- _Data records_
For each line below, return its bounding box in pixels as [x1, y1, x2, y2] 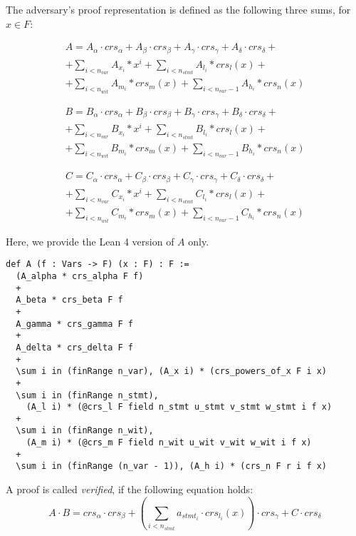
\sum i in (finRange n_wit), [16, 425, 154, 436]
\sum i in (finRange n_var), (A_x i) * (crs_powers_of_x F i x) [16, 366, 328, 377]
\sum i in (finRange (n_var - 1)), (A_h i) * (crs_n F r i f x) [16, 461, 328, 472]
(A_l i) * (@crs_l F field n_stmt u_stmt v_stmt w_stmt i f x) [26, 402, 333, 413]
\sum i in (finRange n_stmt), [16, 390, 159, 400]
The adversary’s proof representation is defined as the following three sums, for [6, 2, 351, 16]
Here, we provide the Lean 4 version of [6, 233, 174, 248]
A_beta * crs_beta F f [16, 295, 123, 305]

- _WORK TO BE COMPLETED_
Go through the data above and copy each line in which "finRange" appears.

- _RESULT OF THIS EXERCISE_
\sum i in (finRange n_wit), [16, 425, 154, 436]
\sum i in (finRange n_var), (A_x i) * (crs_powers_of_x F i x) [16, 366, 328, 377]
\sum i in (finRange (n_var - 1)), (A_h i) * (crs_n F r i f x) [16, 461, 328, 472]
\sum i in (finRange n_stmt), [16, 390, 159, 400]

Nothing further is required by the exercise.